I would really appreciate any ideas on how to deal with this temporal correlation structure in a replicated point pattern with mppm {spatstat}.
Thank you very much
Sandra
# R version 3.3.1 (64-bit)
library(spatstat) # spatstat version 1.45-2.008
#### Simulate point patterns
# multitype Neyman-Scott process (each cluster is a multitype process)
nclust2 = function(x0, y0, radius, n, types=factor(c("male", "female"))) {
X = runifdisc(n, radius, centre=c(x0, y0))
M = sample(types, n, replace=TRUE)
marks(X) = M
return(X)
}
year1 = rNeymanScott(5,0.1,nclust2, radius=0.1, n=5)
# plot(year1)
#-------------------
year2 = rNeymanScott(10,0.1,nclust2, radius=0.1, n=5)
# plot(year2)
#-------------------
year2 = rNeymanScott(15,0.1,nclust2, radius=0.1, n=10)
# plot(year2)
#-------------------
year3 = rNeymanScott(20,0.1,nclust2, radius=0.1, n=10)
# plot(year3)
#-------------------
year4 = rNeymanScott(25,0.1,nclust2, radius=0.1, n=15)
# plot(year4)
#-------------------
year5 = rNeymanScott(30,0.1,nclust2, radius=0.1, n=15)
# plot(year5)
#### Simulate distance to rivers
line <- psp(runif(10), runif(10), runif(10), runif(10), window=owin())
# plot(line)
# plot(year1, add=TRUE)
#------------------------ UPDATE ------------------------#
#### Create hyperframe
#---> NDVI simulated with distmap to point patterns (not ideal but just to test)
hyp.years = hyperframe(year=factor(2010:2014),
ppp=list(year1,year2,year3,year4,year5),
NDVI=list(distmap(year5),distmap(year1),distmap(year2),distmap(year3),distmap(year4)),
rivD=distmap(line),
stringsAsFactors=TRUE)
hyp.years$numYear = with(hyp.years,as.numeric(year)-1)
hyp.years
#### Run mppm models
# mppm1 = mppm(ppp~(NDVI+rivD)/marks,data=hyp.years); summary(mppm1)
#..........................
# mppm2 = mppm(ppp~(NDVI+rivD)/marks,random = ~1|year,data=hyp.years); summary(mppm2)
#..........................
# correlation = corAR1(form=~year)
# mppm3 = mppm(ppp~(NDVI+rivD)/marks,correlation = corAR1(form=~year),use.gam = TRUE,data=hyp.years); summary(mppm3)

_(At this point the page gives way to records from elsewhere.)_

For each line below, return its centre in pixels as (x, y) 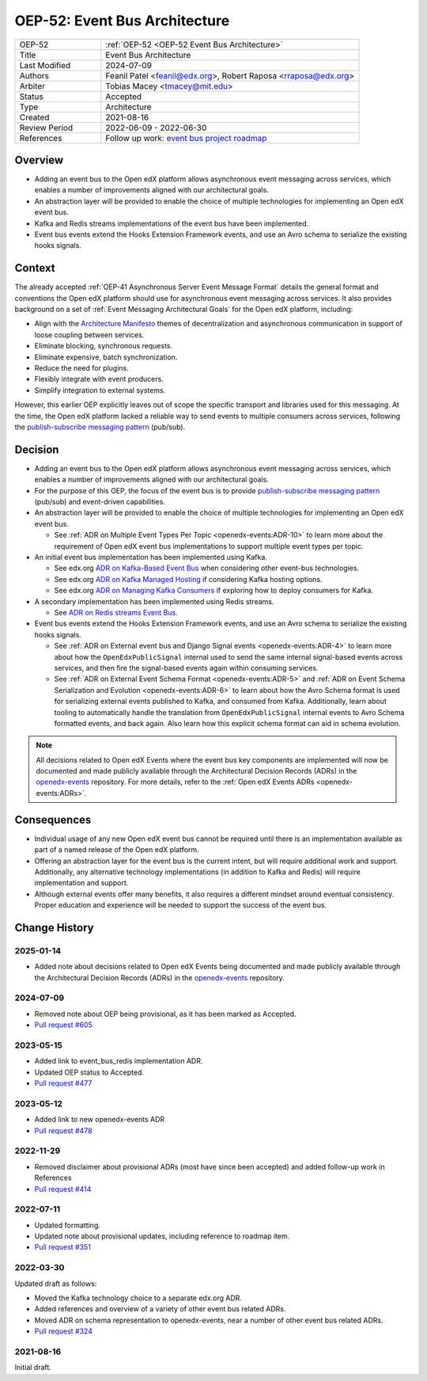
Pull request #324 (63, 1331)
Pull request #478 (63, 1130)
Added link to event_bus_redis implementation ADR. (119, 1061)
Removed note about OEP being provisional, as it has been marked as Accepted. (165, 1014)
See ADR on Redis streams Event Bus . (116, 612)
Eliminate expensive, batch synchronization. (106, 357)
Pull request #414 (63, 1189)
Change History (54, 928)
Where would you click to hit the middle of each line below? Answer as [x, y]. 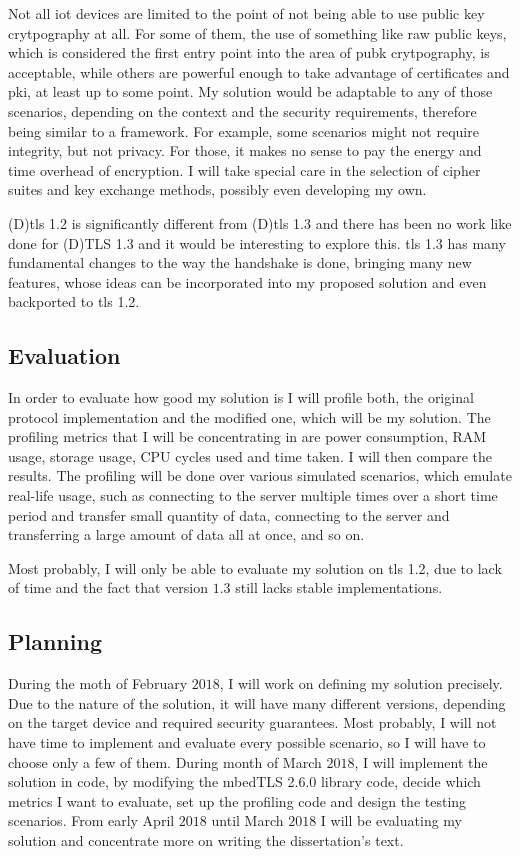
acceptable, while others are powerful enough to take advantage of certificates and [259, 71]
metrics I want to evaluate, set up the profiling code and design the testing [237, 800]
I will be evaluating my [391, 820]
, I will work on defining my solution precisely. [361, 683]
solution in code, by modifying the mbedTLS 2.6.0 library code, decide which [244, 781]
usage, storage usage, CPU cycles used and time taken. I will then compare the [250, 455]
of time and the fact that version [108, 587]
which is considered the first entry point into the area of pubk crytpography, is [249, 52]
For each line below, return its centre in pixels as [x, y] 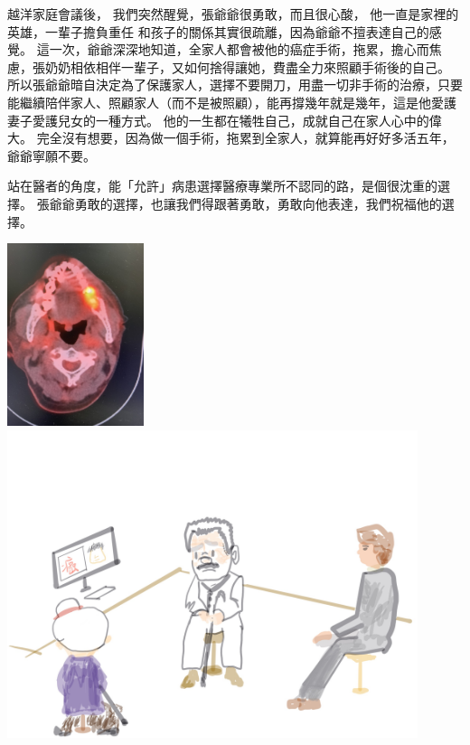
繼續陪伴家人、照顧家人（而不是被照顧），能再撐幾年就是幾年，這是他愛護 [238, 102]
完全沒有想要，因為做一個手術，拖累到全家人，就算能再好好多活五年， [245, 138]
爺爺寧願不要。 [52, 155]
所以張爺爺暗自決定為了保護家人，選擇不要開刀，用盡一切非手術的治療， [222, 85]
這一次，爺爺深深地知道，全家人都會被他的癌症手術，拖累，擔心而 [233, 49]
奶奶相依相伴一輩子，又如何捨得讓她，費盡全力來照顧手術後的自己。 [247, 66]
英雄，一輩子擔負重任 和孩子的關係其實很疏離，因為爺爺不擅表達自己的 [218, 31]
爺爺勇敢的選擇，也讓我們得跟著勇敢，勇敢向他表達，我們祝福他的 [245, 203]
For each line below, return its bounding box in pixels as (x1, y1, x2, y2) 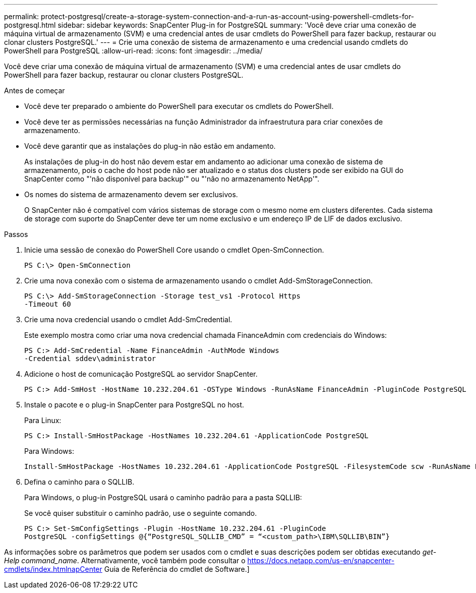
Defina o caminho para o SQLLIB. (24, 478, 135, 486)
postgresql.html (4, 21, 56, 29)
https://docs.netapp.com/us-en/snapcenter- (247, 556, 395, 565)
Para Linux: (24, 416, 62, 425)
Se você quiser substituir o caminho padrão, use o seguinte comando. (24, 509, 257, 517)
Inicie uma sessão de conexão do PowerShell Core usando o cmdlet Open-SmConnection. (24, 246, 324, 254)
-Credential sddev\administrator (24, 354, 156, 363)
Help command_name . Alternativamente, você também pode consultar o (4, 556, 246, 565)
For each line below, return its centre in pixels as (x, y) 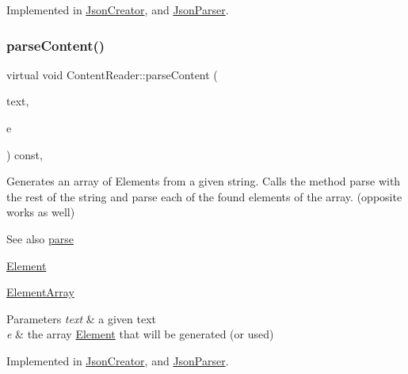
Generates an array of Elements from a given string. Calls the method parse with (204, 181)
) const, (25, 154)
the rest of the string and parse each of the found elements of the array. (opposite (204, 196)
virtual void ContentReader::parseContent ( (112, 74)
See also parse (40, 238)
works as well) (41, 212)
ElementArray (40, 292)
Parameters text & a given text (82, 318)
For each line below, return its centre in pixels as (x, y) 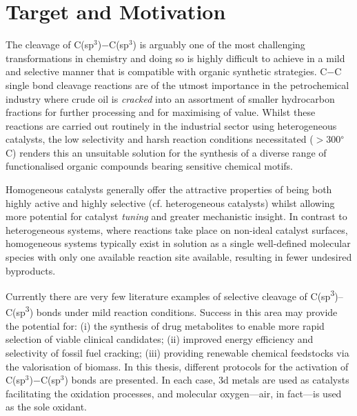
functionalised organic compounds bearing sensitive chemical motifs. (149, 166)
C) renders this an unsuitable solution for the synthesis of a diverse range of (166, 152)
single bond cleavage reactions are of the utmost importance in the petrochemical (177, 85)
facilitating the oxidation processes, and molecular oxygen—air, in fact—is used (174, 393)
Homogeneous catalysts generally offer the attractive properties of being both (169, 189)
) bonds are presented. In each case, (140, 380)
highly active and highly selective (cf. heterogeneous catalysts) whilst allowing (170, 202)
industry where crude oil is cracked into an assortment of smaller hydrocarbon (170, 98)
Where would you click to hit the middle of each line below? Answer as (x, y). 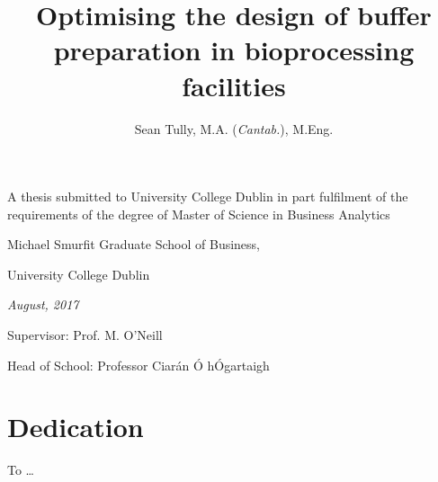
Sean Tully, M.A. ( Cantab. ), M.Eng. (234, 128)
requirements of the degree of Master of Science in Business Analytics (199, 214)
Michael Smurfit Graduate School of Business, (134, 244)
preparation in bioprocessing (234, 50)
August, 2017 (43, 304)
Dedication (76, 427)
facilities (234, 85)
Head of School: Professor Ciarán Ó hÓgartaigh (139, 365)
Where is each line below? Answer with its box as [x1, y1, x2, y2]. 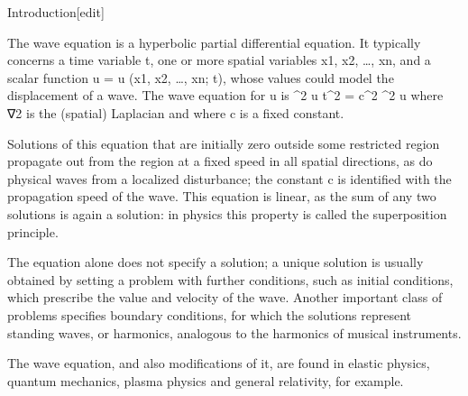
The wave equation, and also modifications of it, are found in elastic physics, [7, 354, 430, 373]
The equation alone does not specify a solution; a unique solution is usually [7, 253, 424, 272]
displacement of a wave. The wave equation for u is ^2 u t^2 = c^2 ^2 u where [7, 86, 444, 105]
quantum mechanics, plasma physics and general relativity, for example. [7, 371, 404, 390]
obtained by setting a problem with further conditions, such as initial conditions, [7, 270, 454, 289]
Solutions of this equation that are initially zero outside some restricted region [7, 134, 440, 152]
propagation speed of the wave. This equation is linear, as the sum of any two [7, 187, 436, 206]
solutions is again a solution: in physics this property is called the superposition [7, 204, 447, 223]
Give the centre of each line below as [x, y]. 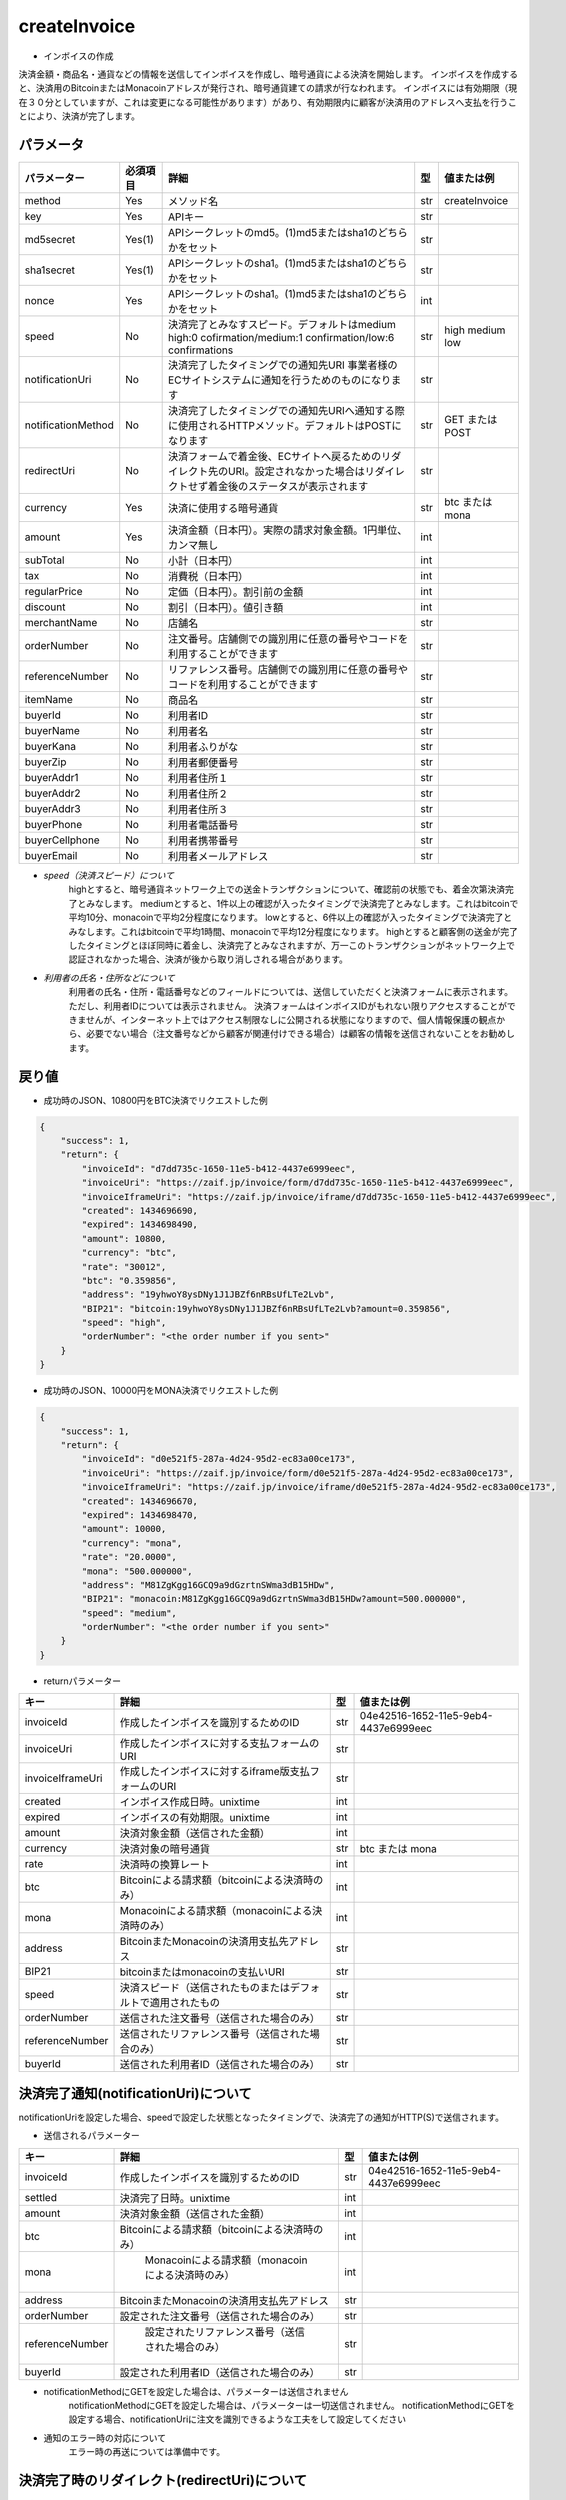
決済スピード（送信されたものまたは [204, 1988]
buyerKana [50, 747]
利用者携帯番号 [203, 841]
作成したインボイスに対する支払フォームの [219, 1743]
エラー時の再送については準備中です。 [146, 2452]
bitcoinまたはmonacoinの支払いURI [202, 1972]
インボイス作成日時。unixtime [189, 1802]
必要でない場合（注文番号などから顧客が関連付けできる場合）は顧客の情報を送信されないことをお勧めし [300, 1034]

###---> Run mppm model with annual trend and random variation in growth
mppmCorr = mppm(ppp~(NDVI+rivD+numYear)/marks,random = ~1|year,data=hyp.years)
summary(mppm1)
If there's a trend in population size over time, then it might make sense to include this trend in the systematic part of the model. I would suggest you add a new numeric variable NumYear to the data frame (eg giving the number of years since 2010). Then try adding simple trend terms such as +NumYear to the model formula (this would correspond to the exponential growth in population that you observed.) You can keep the 1|year random effect term which will then allow for random variation in population size around the long term growth trend.
There's no need to split the data patterns for each year into separate male and female patterns. The variable marks in the model formula can be used to specify any model that depends on sex.
I'm pretty sure that mppm with use.gam=TRUE does not recognise the argument correlation and this is probably just ignored. (It depends what happens inside gam).